REQUIRED ACTION. Copy the entries below verbatim, omitting any pictures they contain.

Stored data entries
··········

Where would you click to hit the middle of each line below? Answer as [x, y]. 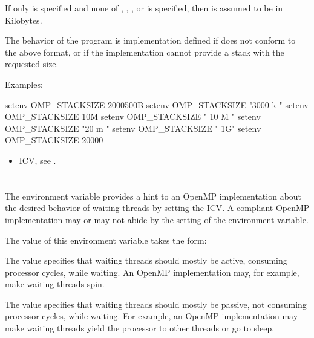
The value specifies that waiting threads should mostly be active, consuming [146, 260]
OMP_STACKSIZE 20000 [54, 140]
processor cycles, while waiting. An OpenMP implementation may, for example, [152, 272]
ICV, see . [38, 160]
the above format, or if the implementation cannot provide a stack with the [145, 52]
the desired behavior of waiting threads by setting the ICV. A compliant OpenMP [157, 208]
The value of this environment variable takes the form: [106, 240]
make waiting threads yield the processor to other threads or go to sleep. [140, 328]
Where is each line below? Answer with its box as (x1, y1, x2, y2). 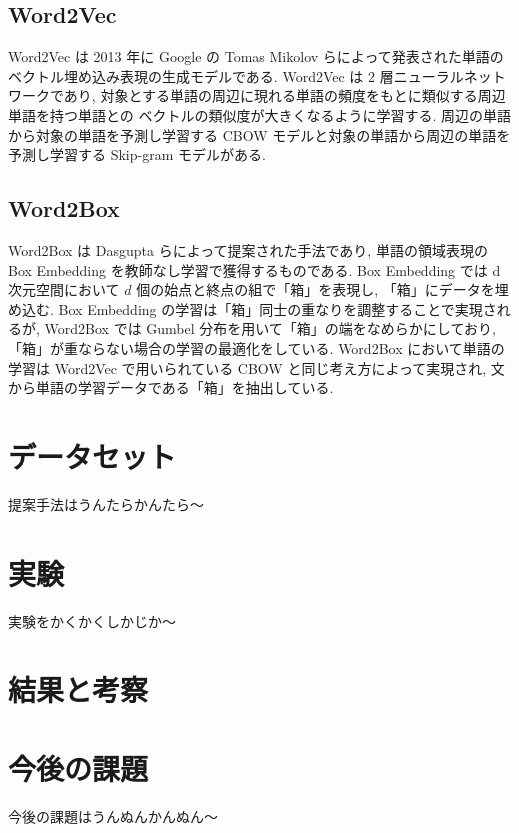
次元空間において (8, 279, 120, 300)
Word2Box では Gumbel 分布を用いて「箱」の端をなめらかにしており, (44, 318, 496, 339)
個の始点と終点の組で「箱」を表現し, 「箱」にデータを (136, 279, 495, 300)
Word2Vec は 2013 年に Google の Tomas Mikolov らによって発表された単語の (8, 46, 504, 67)
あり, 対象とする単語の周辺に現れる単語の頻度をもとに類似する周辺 (63, 85, 506, 106)
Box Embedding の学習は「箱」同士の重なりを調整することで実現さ (58, 298, 497, 319)
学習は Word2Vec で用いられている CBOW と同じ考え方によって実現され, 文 (8, 357, 505, 378)
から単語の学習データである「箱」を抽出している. (8, 377, 334, 398)
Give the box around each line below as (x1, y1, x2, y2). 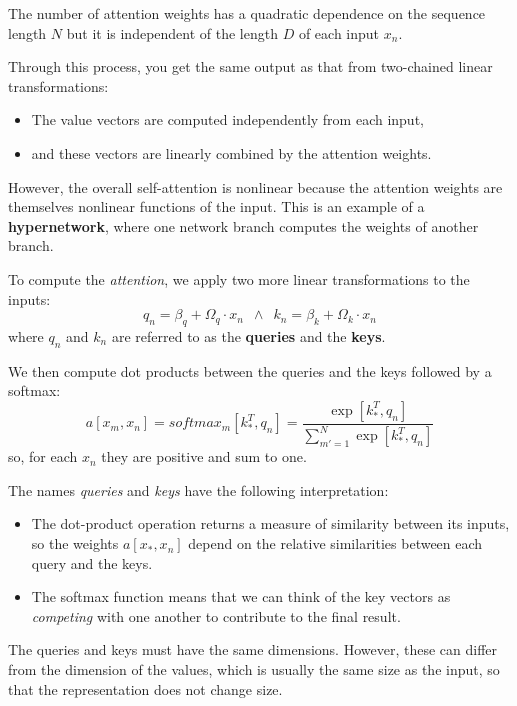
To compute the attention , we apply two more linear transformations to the (8, 268, 470, 289)
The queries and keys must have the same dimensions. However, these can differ (8, 639, 498, 660)
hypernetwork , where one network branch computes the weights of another (8, 215, 479, 236)
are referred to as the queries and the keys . (111, 325, 386, 346)
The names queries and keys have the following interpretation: (8, 479, 389, 500)
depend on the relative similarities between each (188, 533, 483, 554)
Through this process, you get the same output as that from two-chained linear (8, 56, 493, 77)
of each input (298, 22, 380, 43)
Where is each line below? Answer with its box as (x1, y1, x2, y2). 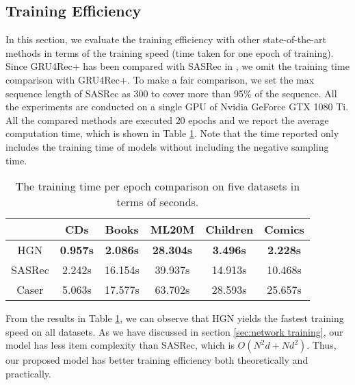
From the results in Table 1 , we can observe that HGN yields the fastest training (5, 311, 344, 325)
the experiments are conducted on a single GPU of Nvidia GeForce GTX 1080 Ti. (5, 99, 349, 114)
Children (205, 221, 254, 238)
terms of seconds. (116, 194, 199, 210)
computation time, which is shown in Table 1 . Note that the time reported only (5, 126, 339, 140)
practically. (5, 366, 51, 380)
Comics (264, 221, 304, 238)
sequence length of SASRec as (5, 86, 131, 100)
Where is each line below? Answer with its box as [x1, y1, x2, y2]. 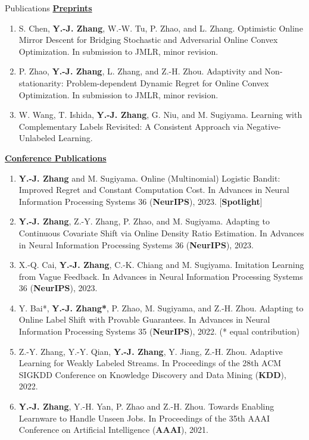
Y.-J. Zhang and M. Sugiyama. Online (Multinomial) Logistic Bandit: [18, 171, 280, 184]
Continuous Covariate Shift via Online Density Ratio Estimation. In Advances [18, 226, 304, 239]
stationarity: [18, 76, 64, 89]
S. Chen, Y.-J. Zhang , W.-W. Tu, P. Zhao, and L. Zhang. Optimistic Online [18, 21, 303, 34]
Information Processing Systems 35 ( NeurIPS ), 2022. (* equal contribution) [18, 325, 300, 338]
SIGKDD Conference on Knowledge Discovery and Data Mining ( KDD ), [18, 368, 286, 380]
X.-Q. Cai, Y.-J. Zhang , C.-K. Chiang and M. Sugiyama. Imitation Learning [18, 258, 304, 271]
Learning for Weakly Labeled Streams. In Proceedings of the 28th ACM [18, 357, 282, 369]

··········

RESPONSE.
Where would you click to hit the middle of each line below? Answer as [x, y]. 
The value specifies that waiting threads should mostly be active, consuming [146, 260]
OMP_STACKSIZE 20000 [54, 140]
processor cycles, while waiting. An OpenMP implementation may, for example, [152, 272]
ICV, see . [38, 160]
the above format, or if the implementation cannot provide a stack with the [145, 52]
the desired behavior of waiting threads by setting the ICV. A compliant OpenMP [157, 208]
The value of this environment variable takes the form: [106, 240]
make waiting threads yield the processor to other threads or go to sleep. [140, 328]
Where is each line below? Answer with its box as (x1, y1, x2, y2). 
次元空間において (8, 279, 120, 300)
Word2Box では Gumbel 分布を用いて「箱」の端をなめらかにしており, (44, 318, 496, 339)
個の始点と終点の組で「箱」を表現し, 「箱」にデータを (136, 279, 495, 300)
Word2Vec は 2013 年に Google の Tomas Mikolov らによって発表された単語の (8, 46, 504, 67)
あり, 対象とする単語の周辺に現れる単語の頻度をもとに類似する周辺 (63, 85, 506, 106)
Box Embedding の学習は「箱」同士の重なりを調整することで実現さ (58, 298, 497, 319)
学習は Word2Vec で用いられている CBOW と同じ考え方によって実現され, 文 (8, 357, 505, 378)
から単語の学習データである「箱」を抽出している. (8, 377, 334, 398)
Give the box around each line below as (x1, y1, x2, y2). 
To compute the attention , we apply two more linear transformations to the (8, 268, 470, 289)
The queries and keys must have the same dimensions. However, these can differ (8, 639, 498, 660)
hypernetwork , where one network branch computes the weights of another (8, 215, 479, 236)
are referred to as the queries and the keys . (111, 325, 386, 346)
The names queries and keys have the following interpretation: (8, 479, 389, 500)
depend on the relative similarities between each (188, 533, 483, 554)
Through this process, you get the same output as that from two-chained linear (8, 56, 493, 77)
of each input (298, 22, 380, 43)
Where is each line below? Answer with its box as (x1, y1, x2, y2). 
From the results in Table 1 , we can observe that HGN yields the fastest training (5, 311, 344, 325)
the experiments are conducted on a single GPU of Nvidia GeForce GTX 1080 Ti. (5, 99, 349, 114)
Children (205, 221, 254, 238)
terms of seconds. (116, 194, 199, 210)
computation time, which is shown in Table 1 . Note that the time reported only (5, 126, 339, 140)
practically. (5, 366, 51, 380)
Comics (264, 221, 304, 238)
sequence length of SASRec as (5, 86, 131, 100)
Where is each line below? Answer with its box as [x1, y1, x2, y2]. 
Y.-J. Zhang and M. Sugiyama. Online (Multinomial) Logistic Bandit: [18, 171, 280, 184]
Continuous Covariate Shift via Online Density Ratio Estimation. In Advances [18, 226, 304, 239]
stationarity: [18, 76, 64, 89]
S. Chen, Y.-J. Zhang , W.-W. Tu, P. Zhao, and L. Zhang. Optimistic Online [18, 21, 303, 34]
Information Processing Systems 35 ( NeurIPS ), 2022. (* equal contribution) [18, 325, 300, 338]
SIGKDD Conference on Knowledge Discovery and Data Mining ( KDD ), [18, 368, 286, 380]
X.-Q. Cai, Y.-J. Zhang , C.-K. Chiang and M. Sugiyama. Imitation Learning [18, 258, 304, 271]
Learning for Weakly Labeled Streams. In Proceedings of the 28th ACM [18, 357, 282, 369]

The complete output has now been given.